[What is being asked]
From the listing below, copy each line that contains the word "High".

[Exercise material]
--- START ---

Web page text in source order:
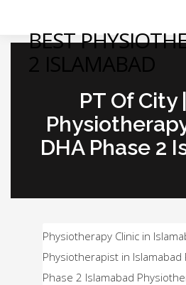
BEST
2 ISLAMABAD
PT Of City
DHA Phase 2
Physiotherapy Clinic in
Physiotherapist in Islamabad
Phase 2 Islamabad
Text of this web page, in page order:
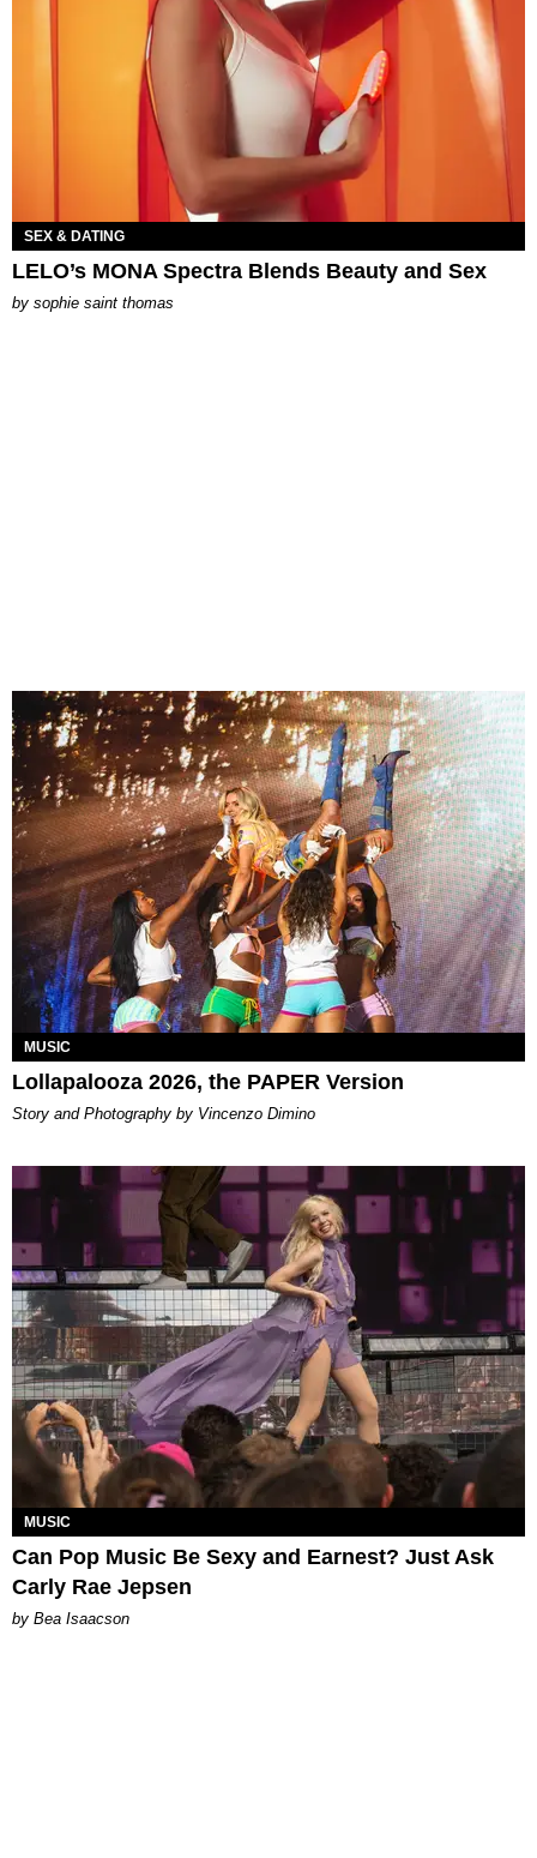
SEX & DATING
LELO’s MONA Spectra Blends Beauty and Sex
by sophie saint thomas
MUSIC
Lollapalooza 2026, the PAPER Version
Story and Photography by Vincenzo Dimino
MUSIC
Can Pop Music Be Sexy and Earnest? Just Ask
Carly Rae Jepsen
by Bea Isaacson
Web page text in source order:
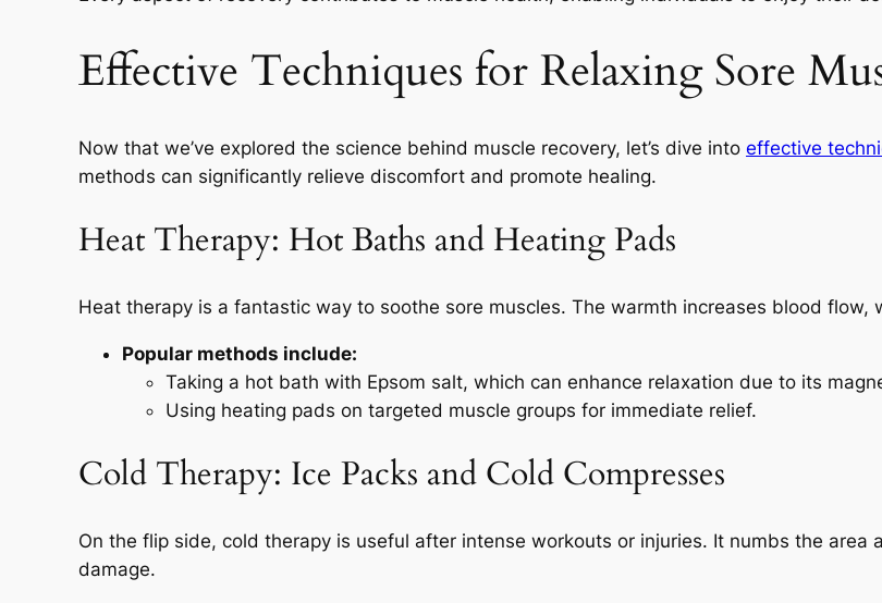
Effective Techniques for Relaxing Sore
Now that we’ve explored the science behind muscle recovery, let’s dive into effective
methods can significantly relieve discomfort and promote healing.
Heat Therapy: Hot Baths and Heating Pads
Heat therapy is a fantastic way to soothe sore muscles. The warmth increases blood flow,
Popular methods include:
Taking a hot bath with Epsom salt, which can enhance relaxation due to its
Using heating pads on targeted muscle groups for immediate relief.
Cold Therapy: Ice Packs and Cold Compresses
On the flip side, cold therapy is useful after intense workouts or injuries. It numbs the
damage.
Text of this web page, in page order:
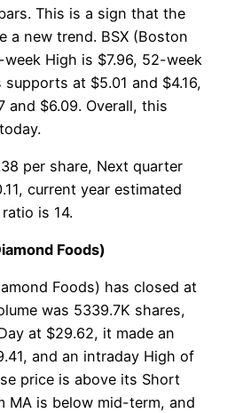
This is a sign that the
a new trend. BSX (Boston
High is $7.96, 52-week
at $5.01 and $4.16,
and $6.09. Overall, this
per share, Next quarter
current year estimated
is 14.
Foods)
Foods) has closed at
was 5339.7K shares,
at $29.62, it made an
and an intraday High of
price is above its Short
MA is below mid-term, and
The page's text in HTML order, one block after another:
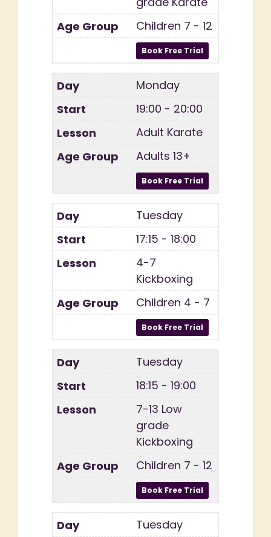
Children 7 - 12
Monday
19:00 - 20:00
Adult Karate
Adults 13+
Tuesday
17:15 - 18:00
4-7
Kickboxing
Children 4 - 7
Tuesday
18:15 - 19:00
7-13 Low
grade
Kickboxing
Children 7 - 12
Tuesday

--- END ---

[Solution for this exercise]
High is $7.96, 52-week
and an intraday High of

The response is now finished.